■ WORK TO BE COMPLETED ■
The full listing should be written out verbatim, and its images should be dropped.

■ TASK MATERIAL ■

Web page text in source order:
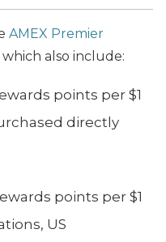
AMEX Premier
also include:
points per $1
directly
points per $1
US
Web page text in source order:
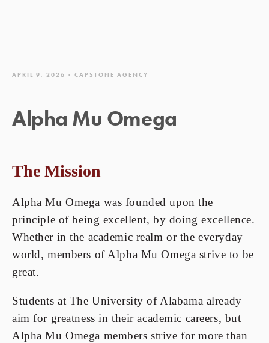
Alpha Mu Omega
The Mission
Alpha Mu Omega was founded upon the
principle of being excellent, by doing excellence.
Whether in the academic realm or the everyday
world, members of Alpha Mu Omega strive to be
great.
Students at The University of Alabama already
aim for greatness in their academic careers, but
Alpha Mu Omega members strive for more than
CAPSTONE AGENCY
APRIL 9, 2026
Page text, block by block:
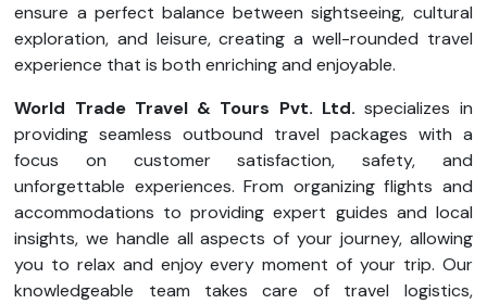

■ RESULT ■
Web page text in source order:
AMEX Premier
also include:
points per $1
directly
points per $1
US
Web page text in source order:
Alpha Mu Omega
The Mission
Alpha Mu Omega was founded upon the
principle of being excellent, by doing excellence.
Whether in the academic realm or the everyday
world, members of Alpha Mu Omega strive to be
great.
Students at The University of Alabama already
aim for greatness in their academic careers, but
Alpha Mu Omega members strive for more than
CAPSTONE AGENCY
APRIL 9, 2026
Page text, block by block:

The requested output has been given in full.